Bangor Daily News - 2/28/2017

Feb. 28--PORTLAND, Maine -- Shortly after a 16-year-old transgender boy hanged himself while on suicide watch at the Long Creek Youth Development Center last October, a girl at the juvenile prison also tried to take her own life, strangling herself before being rushed to the hospital, according to a citizen group that monitors the prison.

Charles Maisie Knowles was the first person in at least 20 years to die while being held at Long Creek, according to the Maine Department of Corrections. But the pair of suicide attempts -- one of which resulted in a death -- are part of a persistent pattern of self-harm among inmates at Long Creek, according to the South Portland prison's Board of Visitors, a five-member body appointed by the governor and empowered by law to inspect and review the corrections facility.

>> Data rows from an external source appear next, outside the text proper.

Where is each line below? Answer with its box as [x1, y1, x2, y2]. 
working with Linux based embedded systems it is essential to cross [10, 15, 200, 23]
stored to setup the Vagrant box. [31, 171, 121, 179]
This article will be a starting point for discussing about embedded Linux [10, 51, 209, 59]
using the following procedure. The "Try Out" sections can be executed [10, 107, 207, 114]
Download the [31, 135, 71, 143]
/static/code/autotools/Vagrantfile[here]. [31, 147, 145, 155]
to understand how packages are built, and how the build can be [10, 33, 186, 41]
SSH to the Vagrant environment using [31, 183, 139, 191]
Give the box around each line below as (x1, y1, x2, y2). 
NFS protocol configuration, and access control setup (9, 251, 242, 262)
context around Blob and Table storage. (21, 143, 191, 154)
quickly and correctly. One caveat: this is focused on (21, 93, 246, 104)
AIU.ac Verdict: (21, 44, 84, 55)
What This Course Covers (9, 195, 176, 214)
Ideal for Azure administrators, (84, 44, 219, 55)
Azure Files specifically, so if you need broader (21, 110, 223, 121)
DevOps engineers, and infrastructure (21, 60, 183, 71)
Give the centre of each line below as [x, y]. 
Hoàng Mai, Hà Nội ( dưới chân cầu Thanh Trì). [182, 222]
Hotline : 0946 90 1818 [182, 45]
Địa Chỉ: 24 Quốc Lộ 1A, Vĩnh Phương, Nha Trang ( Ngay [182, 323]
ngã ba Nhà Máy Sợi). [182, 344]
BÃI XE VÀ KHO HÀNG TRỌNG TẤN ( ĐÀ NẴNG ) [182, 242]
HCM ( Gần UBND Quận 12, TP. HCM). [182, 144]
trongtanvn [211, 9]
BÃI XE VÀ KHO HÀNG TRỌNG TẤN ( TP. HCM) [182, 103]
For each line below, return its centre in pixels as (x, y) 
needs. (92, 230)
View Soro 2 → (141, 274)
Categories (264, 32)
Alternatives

Long Creek is increasingly being used to house young people with severe mental illnesses, even though the prison is ill-equipped to treat them and struggles to keep them safe, the group said.

"To date, several youth continue to self-harm, have made attempts or threats to strangulate themselves, and require unsustainable levels of constant observation," the Board of Visitors wrote its 2016 annual report.

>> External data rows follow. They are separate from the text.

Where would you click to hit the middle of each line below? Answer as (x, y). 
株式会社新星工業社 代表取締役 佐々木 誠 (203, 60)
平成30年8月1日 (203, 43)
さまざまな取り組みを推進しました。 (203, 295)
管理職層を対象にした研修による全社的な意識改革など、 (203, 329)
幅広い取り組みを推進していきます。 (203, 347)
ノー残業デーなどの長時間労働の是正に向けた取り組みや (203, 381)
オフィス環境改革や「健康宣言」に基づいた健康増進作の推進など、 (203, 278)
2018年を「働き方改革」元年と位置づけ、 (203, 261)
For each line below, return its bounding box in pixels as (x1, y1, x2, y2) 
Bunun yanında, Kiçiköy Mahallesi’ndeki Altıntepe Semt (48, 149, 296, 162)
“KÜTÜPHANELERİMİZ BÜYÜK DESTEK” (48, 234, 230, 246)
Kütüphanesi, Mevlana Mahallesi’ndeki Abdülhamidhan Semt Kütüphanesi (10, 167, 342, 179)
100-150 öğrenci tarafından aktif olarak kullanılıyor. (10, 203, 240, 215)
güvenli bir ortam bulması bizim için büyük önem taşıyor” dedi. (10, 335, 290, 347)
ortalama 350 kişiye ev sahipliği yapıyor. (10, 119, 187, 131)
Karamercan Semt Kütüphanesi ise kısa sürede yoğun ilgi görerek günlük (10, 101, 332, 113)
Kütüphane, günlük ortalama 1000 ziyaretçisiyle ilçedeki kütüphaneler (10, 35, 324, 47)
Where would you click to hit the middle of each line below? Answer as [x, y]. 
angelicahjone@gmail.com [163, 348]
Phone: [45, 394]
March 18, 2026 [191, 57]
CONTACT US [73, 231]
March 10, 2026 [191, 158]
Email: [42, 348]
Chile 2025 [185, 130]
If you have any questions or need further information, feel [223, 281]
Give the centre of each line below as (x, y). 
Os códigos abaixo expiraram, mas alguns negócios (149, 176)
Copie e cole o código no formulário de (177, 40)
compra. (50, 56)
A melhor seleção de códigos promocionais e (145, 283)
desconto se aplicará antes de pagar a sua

Tonya DiMillo, a trained social worker and chair of the board, said that the report was based on visits to Long Creek and ongoing discussions with the facility's staff and administration.

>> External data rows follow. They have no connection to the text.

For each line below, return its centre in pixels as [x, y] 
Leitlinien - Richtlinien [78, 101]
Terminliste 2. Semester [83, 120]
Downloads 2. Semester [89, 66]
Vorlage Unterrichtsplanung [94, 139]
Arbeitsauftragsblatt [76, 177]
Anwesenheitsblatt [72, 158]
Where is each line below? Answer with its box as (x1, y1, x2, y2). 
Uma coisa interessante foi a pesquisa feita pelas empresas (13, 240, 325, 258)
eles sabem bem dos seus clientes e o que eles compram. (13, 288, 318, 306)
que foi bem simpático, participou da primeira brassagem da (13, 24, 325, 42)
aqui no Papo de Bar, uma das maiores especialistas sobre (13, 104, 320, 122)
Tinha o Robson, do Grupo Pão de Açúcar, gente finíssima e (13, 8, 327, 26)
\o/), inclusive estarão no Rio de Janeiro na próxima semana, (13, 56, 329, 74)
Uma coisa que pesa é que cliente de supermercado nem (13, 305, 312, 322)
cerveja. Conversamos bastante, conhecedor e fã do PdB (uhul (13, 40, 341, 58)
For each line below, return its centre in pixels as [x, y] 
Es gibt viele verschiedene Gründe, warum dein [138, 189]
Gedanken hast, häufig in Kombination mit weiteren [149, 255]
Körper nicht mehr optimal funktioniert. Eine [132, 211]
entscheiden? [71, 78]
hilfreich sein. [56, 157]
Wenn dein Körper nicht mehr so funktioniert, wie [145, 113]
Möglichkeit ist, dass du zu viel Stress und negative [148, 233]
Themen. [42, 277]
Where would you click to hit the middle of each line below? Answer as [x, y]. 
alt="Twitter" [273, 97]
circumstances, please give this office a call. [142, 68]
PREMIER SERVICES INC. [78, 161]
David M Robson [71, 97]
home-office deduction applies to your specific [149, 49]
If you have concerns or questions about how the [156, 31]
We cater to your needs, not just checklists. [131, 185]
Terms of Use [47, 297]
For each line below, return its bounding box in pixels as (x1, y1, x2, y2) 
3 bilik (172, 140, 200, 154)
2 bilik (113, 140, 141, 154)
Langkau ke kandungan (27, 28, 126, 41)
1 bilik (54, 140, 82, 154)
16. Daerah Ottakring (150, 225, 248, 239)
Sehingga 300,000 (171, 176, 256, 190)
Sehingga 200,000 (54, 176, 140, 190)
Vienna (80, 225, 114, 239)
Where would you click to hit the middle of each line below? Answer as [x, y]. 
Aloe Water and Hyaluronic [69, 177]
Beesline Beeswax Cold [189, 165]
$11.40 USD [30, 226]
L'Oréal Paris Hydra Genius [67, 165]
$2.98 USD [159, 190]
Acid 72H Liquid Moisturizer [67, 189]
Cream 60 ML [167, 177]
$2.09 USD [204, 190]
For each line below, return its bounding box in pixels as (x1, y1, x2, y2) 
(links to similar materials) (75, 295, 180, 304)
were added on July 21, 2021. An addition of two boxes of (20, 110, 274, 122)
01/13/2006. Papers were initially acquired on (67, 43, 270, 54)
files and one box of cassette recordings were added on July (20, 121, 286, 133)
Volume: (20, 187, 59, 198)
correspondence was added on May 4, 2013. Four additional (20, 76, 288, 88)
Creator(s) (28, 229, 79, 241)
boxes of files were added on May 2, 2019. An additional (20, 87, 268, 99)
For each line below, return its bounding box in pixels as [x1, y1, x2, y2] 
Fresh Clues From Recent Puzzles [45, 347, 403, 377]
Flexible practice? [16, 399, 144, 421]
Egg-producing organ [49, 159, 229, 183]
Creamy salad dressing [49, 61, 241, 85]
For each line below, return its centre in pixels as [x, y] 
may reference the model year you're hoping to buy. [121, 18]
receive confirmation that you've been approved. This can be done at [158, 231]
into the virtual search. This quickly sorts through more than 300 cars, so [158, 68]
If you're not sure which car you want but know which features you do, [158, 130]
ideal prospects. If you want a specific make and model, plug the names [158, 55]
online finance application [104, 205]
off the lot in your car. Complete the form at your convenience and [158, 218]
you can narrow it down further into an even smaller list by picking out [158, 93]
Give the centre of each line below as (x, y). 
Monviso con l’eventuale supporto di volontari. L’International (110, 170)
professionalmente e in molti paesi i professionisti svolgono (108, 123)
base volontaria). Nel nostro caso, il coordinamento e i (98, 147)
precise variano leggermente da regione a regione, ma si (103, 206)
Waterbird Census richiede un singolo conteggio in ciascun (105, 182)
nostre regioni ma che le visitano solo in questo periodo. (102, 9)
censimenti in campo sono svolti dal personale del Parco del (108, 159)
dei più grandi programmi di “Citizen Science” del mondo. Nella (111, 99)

[MORE: Transgender teen's suicide raises concerns about Maine youth corrections center]

The findings reflect a trend in recent decades when Maine prisons and jails increasingly house mentally ill inmates who cannot find care in the state's scarce and limited psychiatric facilities. In 2015, more than one-third of adult inmates and nearly half of juveniles were prescribed psychiatric medications, a Bangor Daily News investigation found.

In Long Creek, the rate of mental illness is even higher, according to a Department of Corrections report on the 79 youth who were committed to the facility as of July 1, 2016. Nearly 85 percent of inmates arrived at the youth prison with three or more mental health diagnoses, 42 percent had previously been treated in a residential treatment program -- and 30 percent came directly to the prison from such a facility, the report found.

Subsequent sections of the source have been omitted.